_EXERCISE PROMPT_:
An exact copy of the lines of the listing below between the "на международном уровне. (9, 230, 155, 244)" line and the "За время проведения" line, both included, is the whole answer; please omit the pictures.
*** DATA TO USE Section Begins ***
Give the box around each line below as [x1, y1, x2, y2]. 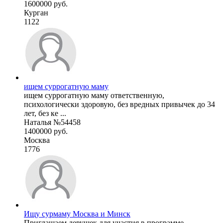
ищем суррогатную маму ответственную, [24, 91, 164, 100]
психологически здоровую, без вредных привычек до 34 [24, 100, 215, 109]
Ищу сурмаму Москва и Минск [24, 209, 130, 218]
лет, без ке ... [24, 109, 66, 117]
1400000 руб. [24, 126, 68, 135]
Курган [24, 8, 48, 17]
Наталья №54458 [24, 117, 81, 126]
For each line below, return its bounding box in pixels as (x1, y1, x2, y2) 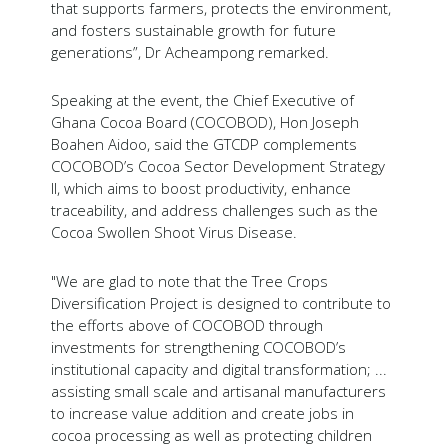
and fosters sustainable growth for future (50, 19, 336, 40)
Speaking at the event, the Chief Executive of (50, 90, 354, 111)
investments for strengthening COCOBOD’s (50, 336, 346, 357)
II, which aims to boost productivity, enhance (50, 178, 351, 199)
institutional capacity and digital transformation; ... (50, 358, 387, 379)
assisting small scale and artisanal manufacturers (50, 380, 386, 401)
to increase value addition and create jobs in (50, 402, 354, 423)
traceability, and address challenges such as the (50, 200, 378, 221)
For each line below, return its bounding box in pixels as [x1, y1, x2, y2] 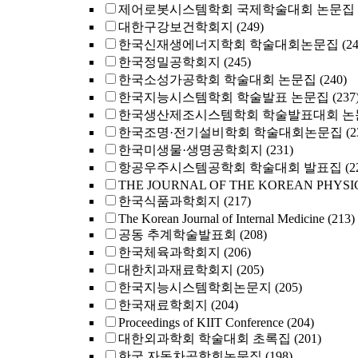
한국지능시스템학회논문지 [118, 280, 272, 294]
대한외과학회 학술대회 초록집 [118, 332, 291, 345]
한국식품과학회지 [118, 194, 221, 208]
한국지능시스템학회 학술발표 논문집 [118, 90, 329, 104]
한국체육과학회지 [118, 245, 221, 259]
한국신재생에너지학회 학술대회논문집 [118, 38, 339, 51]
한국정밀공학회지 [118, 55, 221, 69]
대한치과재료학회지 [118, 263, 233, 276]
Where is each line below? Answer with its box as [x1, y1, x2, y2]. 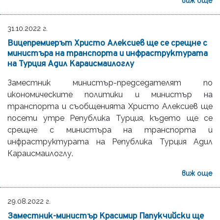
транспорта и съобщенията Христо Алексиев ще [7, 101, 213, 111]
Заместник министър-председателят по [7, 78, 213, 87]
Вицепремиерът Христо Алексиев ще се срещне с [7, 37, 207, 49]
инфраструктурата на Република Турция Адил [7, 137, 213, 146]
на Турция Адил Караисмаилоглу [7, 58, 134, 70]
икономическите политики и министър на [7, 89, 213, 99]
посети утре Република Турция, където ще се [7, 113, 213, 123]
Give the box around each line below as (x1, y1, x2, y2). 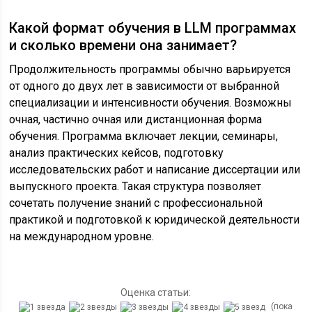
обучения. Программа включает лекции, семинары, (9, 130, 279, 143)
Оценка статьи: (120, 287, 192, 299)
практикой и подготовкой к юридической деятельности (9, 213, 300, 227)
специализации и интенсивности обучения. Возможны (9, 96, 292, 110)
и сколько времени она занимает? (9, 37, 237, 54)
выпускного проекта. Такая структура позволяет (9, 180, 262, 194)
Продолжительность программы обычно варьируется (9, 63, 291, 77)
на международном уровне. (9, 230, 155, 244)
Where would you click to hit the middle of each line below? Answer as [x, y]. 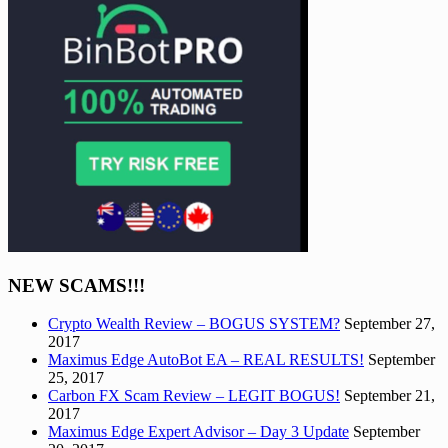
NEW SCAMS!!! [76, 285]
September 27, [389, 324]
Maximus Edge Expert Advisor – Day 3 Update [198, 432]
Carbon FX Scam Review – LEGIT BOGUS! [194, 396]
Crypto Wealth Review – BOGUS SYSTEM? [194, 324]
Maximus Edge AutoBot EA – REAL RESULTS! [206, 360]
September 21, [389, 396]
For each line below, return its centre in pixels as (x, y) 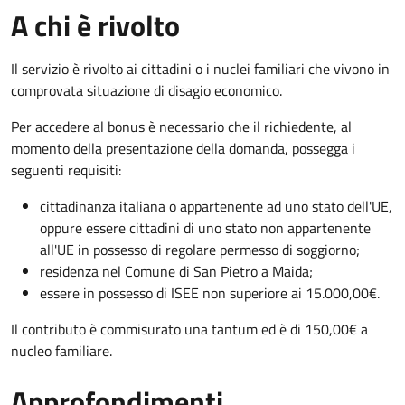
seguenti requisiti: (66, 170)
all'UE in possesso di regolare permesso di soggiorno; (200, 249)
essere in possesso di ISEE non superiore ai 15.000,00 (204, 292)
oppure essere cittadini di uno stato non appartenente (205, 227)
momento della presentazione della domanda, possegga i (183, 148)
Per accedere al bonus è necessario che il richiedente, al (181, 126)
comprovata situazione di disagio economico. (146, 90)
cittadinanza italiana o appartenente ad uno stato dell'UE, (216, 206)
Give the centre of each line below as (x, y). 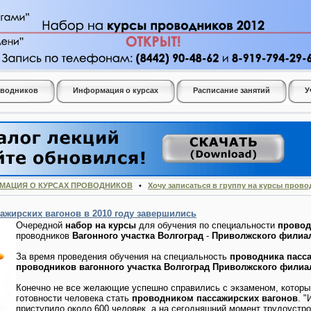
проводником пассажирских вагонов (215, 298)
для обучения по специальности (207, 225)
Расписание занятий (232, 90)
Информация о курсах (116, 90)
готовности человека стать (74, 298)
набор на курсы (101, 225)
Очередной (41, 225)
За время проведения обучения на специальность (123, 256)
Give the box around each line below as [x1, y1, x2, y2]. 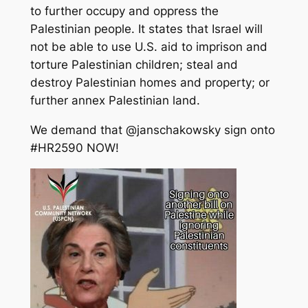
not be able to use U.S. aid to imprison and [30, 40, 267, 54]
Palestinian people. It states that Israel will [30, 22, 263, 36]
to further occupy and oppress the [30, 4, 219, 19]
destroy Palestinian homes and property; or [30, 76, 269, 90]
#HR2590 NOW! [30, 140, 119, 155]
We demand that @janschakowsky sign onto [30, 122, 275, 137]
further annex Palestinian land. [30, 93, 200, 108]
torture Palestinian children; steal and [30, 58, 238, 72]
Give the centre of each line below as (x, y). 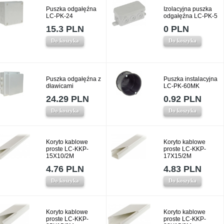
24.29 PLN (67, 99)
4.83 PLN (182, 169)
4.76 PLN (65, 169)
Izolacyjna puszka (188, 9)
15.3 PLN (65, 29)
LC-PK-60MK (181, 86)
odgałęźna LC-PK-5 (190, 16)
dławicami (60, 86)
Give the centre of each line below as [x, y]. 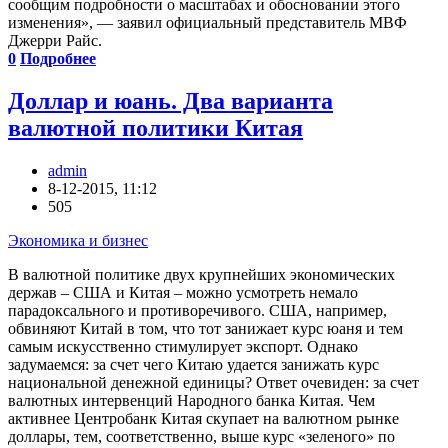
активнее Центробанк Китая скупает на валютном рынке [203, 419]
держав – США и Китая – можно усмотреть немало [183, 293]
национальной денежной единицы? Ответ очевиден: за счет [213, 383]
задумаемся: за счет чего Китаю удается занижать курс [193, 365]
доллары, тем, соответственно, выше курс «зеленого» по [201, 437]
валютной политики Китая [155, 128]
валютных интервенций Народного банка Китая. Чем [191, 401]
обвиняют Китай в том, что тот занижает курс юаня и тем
*** DATA TO USE Section Ends ***
_SOLUTION TO THIS TASK_:
на международном уровне. (9, 230, 155, 244)
Where would you click to hit the middle of each line below? Answer as [x, y]. 
NEW SCAMS!!! [76, 285]
September 27, [389, 324]
Maximus Edge Expert Advisor – Day 3 Update [198, 432]
Carbon FX Scam Review – LEGIT BOGUS! [194, 396]
Crypto Wealth Review – BOGUS SYSTEM? [194, 324]
Maximus Edge AutoBot EA – REAL RESULTS! [206, 360]
September 21, [389, 396]
For each line below, return its centre in pixels as (x, y) 
seguenti requisiti: (66, 170)
all'UE in possesso di regolare permesso di soggiorno; (200, 249)
essere in possesso di ISEE non superiore ai 15.000,00 (204, 292)
oppure essere cittadini di uno stato non appartenente (205, 227)
momento della presentazione della domanda, possegga i (183, 148)
Per accedere al bonus è necessario che il richiedente, al (181, 126)
comprovata situazione di disagio economico. (146, 90)
cittadinanza italiana o appartenente ad uno stato dell'UE, (216, 206)
Give the centre of each line below as (x, y). 
проводником пассажирских вагонов (215, 298)
для обучения по специальности (207, 225)
Расписание занятий (232, 90)
Информация о курсах (116, 90)
готовности человека стать (74, 298)
набор на курсы (101, 225)
Очередной (41, 225)
За время проведения обучения на специальность (123, 256)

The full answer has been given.